Friday, Sep. 02, 1966

Of Men, Women & Taxes

The Solomonic wisdom of U.S. judges may sometimes be open to question. But even critics agree that the bench is trying. Some recent decisions:

>The Tennessee Supreme Court ruled that a wife cannot recover damages for the loss of her husband's sexual potency, even though the state's law permits a husband to recover for the "loss of his wife's consortium."Mrs. Howard E. Krohn of Nashville had filed a $250,000 damage suit against the makers of the drug triparanol on the ground that it had rendered her husband impotent. The court ruled that in Tennessee an irate wife is entitled to her day in court only if she has suffered a personal attack, such as slanderous gossip, or an attack upon her marriage, as in alienation of affection. The difference between the rights of a husband and the rights of a wife, explained the judges, "is a matter of legal classification, not discrimination."

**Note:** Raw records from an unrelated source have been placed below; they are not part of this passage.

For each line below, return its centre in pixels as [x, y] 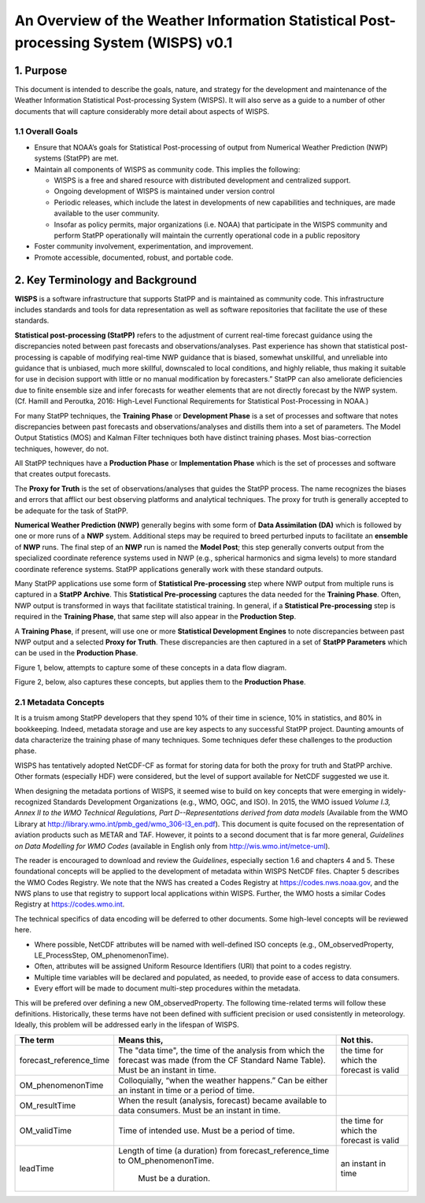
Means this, [141, 1040]
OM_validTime [46, 1131]
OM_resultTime [48, 1105]
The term [37, 1040]
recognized [33, 802]
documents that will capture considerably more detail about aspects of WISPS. [142, 111]
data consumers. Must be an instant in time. [200, 1110]
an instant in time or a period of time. [187, 1090]
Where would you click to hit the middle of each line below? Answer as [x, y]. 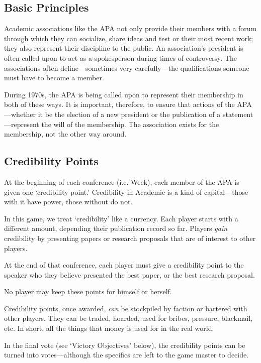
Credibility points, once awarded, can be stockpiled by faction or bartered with [126, 308]
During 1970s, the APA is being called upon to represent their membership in [124, 94]
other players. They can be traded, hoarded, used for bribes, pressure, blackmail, [128, 318]
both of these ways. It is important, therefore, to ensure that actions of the [119, 104]
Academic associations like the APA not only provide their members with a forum [130, 28]
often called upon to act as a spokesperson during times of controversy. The [120, 57]
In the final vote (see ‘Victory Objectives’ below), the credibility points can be [125, 345]
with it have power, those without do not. [68, 202]
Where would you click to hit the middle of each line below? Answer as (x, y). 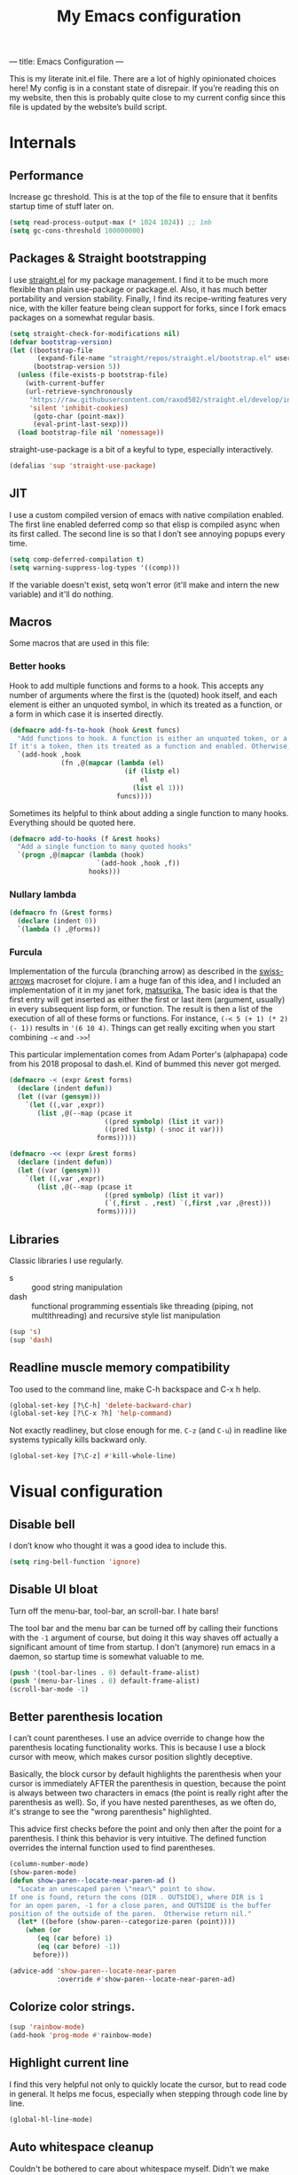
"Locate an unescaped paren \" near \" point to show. (117, 1888)
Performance (47, 175)
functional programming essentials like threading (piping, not (143, 1306)
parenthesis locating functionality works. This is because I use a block (137, 1747)
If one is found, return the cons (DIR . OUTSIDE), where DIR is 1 (137, 1897)
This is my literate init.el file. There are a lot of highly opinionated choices (143, 79)
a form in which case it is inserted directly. (86, 714)
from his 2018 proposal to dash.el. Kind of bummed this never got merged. (145, 1064)
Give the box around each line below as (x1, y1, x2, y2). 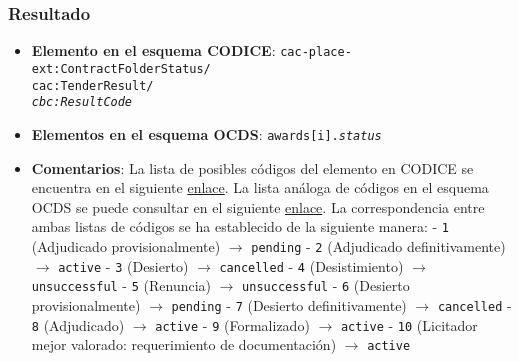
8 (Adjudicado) (31, 314, 125, 335)
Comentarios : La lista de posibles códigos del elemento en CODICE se (31, 157, 474, 178)
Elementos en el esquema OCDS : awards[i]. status (31, 123, 382, 144)
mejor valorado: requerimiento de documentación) (31, 334, 337, 355)
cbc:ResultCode (31, 95, 133, 110)
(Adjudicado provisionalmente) (31, 235, 221, 256)
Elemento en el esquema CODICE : (31, 40, 276, 61)
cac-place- (280, 45, 352, 60)
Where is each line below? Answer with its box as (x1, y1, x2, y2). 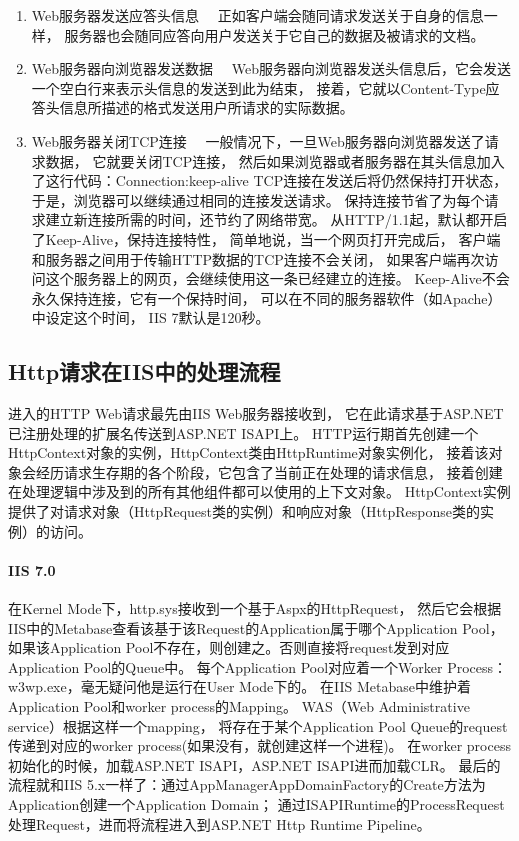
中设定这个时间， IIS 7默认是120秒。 (31, 307, 270, 328)
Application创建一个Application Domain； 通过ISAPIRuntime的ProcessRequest (8, 794, 505, 814)
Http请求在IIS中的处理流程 (8, 356, 281, 387)
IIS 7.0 (8, 559, 56, 580)
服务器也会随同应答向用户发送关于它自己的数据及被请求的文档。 (64, 24, 485, 45)
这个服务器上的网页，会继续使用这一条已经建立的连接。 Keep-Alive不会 (45, 268, 510, 289)
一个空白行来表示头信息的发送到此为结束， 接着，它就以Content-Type (31, 77, 486, 98)
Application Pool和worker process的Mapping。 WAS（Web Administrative (8, 696, 470, 717)
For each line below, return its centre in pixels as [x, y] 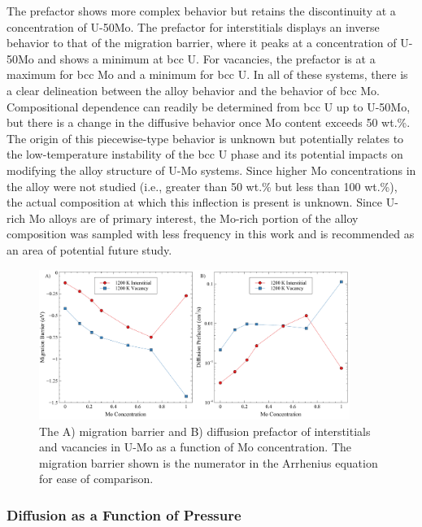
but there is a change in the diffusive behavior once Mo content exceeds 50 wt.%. [209, 122]
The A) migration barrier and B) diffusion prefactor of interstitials [205, 431]
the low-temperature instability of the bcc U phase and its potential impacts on [205, 154]
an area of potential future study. [89, 249]
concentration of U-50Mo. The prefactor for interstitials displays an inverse [193, 26]
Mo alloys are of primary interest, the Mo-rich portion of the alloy [194, 218]
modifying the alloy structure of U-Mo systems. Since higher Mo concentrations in [211, 170]
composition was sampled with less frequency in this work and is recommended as [211, 234]
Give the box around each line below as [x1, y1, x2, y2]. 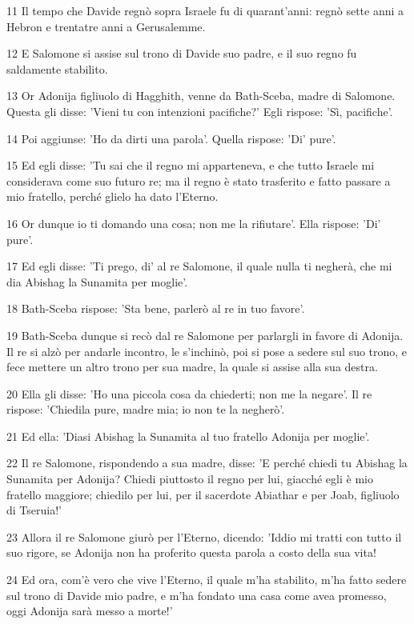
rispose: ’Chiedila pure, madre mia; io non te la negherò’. [6, 401, 285, 418]
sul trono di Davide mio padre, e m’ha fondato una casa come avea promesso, [6, 586, 387, 603]
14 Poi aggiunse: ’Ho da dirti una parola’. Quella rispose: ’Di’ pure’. [6, 130, 336, 146]
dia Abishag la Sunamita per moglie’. [6, 273, 188, 290]
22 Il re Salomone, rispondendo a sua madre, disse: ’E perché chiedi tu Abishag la [6, 454, 408, 471]
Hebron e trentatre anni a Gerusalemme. [6, 18, 206, 34]
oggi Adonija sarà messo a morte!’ [6, 602, 173, 619]
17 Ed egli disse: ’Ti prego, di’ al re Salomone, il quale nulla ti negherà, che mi [6, 258, 392, 274]
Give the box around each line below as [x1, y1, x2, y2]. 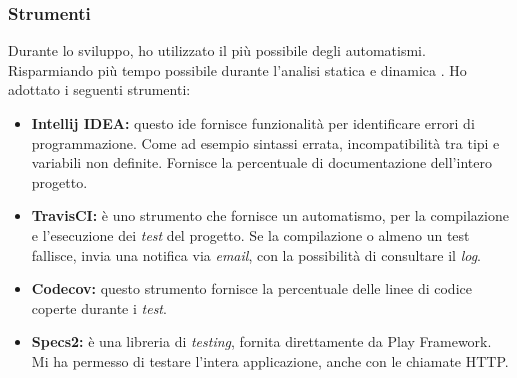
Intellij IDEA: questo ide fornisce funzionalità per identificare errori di [31, 113, 475, 133]
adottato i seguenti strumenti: [8, 79, 191, 100]
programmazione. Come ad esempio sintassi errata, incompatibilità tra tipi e [31, 132, 500, 153]
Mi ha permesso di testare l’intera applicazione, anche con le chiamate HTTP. [31, 350, 509, 371]
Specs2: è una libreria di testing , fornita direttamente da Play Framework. [31, 331, 492, 352]
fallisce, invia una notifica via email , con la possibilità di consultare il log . [31, 244, 481, 265]
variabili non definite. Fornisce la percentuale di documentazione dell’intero [31, 152, 492, 173]
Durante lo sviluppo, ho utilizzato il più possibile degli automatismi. [8, 40, 426, 61]
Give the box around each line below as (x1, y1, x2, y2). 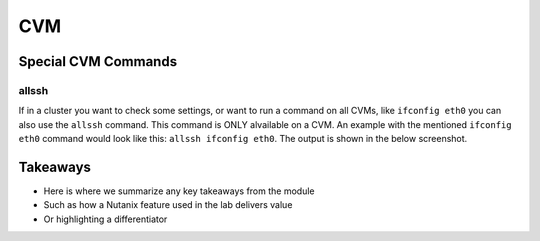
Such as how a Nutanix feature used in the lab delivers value (43, 199, 293, 211)
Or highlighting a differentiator (43, 213, 168, 225)
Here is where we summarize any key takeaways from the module (43, 185, 315, 197)
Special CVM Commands (18, 53, 178, 70)
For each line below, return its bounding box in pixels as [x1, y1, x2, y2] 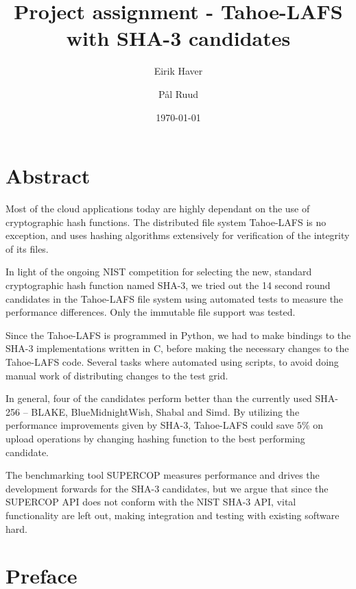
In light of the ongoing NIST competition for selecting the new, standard [5, 264, 312, 279]
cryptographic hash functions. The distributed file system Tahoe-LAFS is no [5, 214, 327, 229]
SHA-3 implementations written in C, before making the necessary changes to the [5, 341, 349, 355]
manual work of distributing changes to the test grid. [5, 368, 228, 382]
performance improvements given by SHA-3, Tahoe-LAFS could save [5, 418, 294, 432]
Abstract [5, 162, 91, 190]
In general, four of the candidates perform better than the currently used [5, 391, 312, 405]
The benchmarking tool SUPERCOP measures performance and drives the [5, 468, 320, 482]
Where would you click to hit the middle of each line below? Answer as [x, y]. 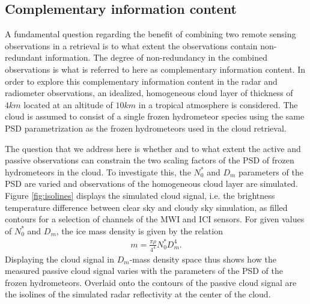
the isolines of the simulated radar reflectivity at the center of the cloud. [138, 294]
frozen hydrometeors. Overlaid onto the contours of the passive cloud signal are [151, 282]
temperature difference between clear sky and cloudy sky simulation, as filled [146, 207]
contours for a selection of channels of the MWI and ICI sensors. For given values [155, 219]
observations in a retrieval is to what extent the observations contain [131, 45]
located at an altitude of [68, 104]
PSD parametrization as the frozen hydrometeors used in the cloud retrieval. [146, 128]
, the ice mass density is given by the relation [139, 230]
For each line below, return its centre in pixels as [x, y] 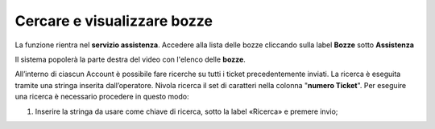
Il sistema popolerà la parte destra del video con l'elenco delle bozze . [130, 59]
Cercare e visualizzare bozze [114, 21]
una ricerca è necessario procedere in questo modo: [102, 97]
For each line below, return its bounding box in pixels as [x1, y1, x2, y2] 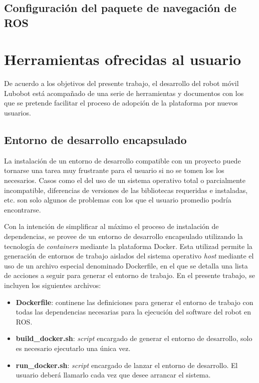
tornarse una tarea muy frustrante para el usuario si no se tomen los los [4, 165, 224, 175]
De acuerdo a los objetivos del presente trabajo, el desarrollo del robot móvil [4, 78, 239, 88]
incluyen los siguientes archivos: [4, 280, 101, 290]
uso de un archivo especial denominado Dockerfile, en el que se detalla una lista [4, 260, 248, 270]
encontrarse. [4, 204, 41, 214]
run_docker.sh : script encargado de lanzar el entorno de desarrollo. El [16, 359, 238, 370]
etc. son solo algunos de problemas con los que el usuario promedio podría [4, 194, 231, 205]
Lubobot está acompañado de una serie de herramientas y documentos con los [4, 87, 244, 98]
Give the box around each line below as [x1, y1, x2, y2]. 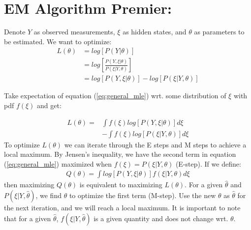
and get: [37, 100, 62, 110]
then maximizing [4, 179, 55, 190]
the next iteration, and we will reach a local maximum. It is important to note [4, 202, 241, 213]
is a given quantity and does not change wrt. [94, 213, 228, 223]
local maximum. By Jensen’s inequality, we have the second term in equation [4, 149, 236, 159]
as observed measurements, [33, 27, 115, 37]
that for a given [4, 213, 51, 223]
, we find [35, 190, 62, 201]
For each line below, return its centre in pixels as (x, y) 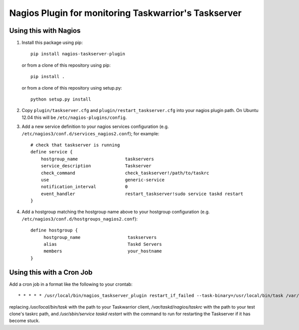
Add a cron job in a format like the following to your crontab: (71, 284)
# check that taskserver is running (75, 145)
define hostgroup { (54, 230)
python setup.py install (61, 99)
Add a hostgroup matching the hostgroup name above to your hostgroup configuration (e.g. (116, 212)
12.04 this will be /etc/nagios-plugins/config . (74, 117)
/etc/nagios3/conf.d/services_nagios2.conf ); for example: (90, 133)
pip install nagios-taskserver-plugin (78, 54)

>In Wheeling, W. Va., U.S. District Court Judge Robert Maxwell refused to grant a new trial to an Ohioan convicted of interstate transportation of a stolen car. According to Defendant Arthur Kennell, the trial judge should have excluded the testimony of an FBI agent who had opened the car door and copied the serial number. That evidence, argued Kennell, violated his 4th Amendment guarantee against "unreasonable searches and seizures." Judge Maxwell ruled otherwise--on the reasonable ground that Kennell did not own the car that was searched.

>In New York City, Justice Maurice Wahl refused to permit one Robert Paul Jama to add "von" to his last name. In his ruling, Judge Wahl noted that "von" occurred as a prefix in German and Austrian names, "especially of the nobility," and cited Article I, Section 9 of the U.S. Constitution, which prohibits the grant of any title of nobility. "I'm a veteran of both World Wars," declared Judge Wahl, "and when this fellow had the nerve to say he wanted a German genealogy because all his friends and acquaintances were German, that was too much for me."

>In Glens Falls, N.Y., Mrs. John C. Kenny embezzled more than $40,000 between 1959 and 1961. She was sentenced to a year and a day in prison, and because she filed joint tax returns with her husband, the Internal Revenue Service assessed the couple for extra taxes on the amounts which had been stolen but unreported. John Kenny protested that he had not participated in the thefts and did not owe the Government a penny. Not so, ruled the tax court, which held him jointly liable because he had signed the tax returns with his wife during the years of her thievery.

*"The legal right of one spouse to the company, affection and service of the other."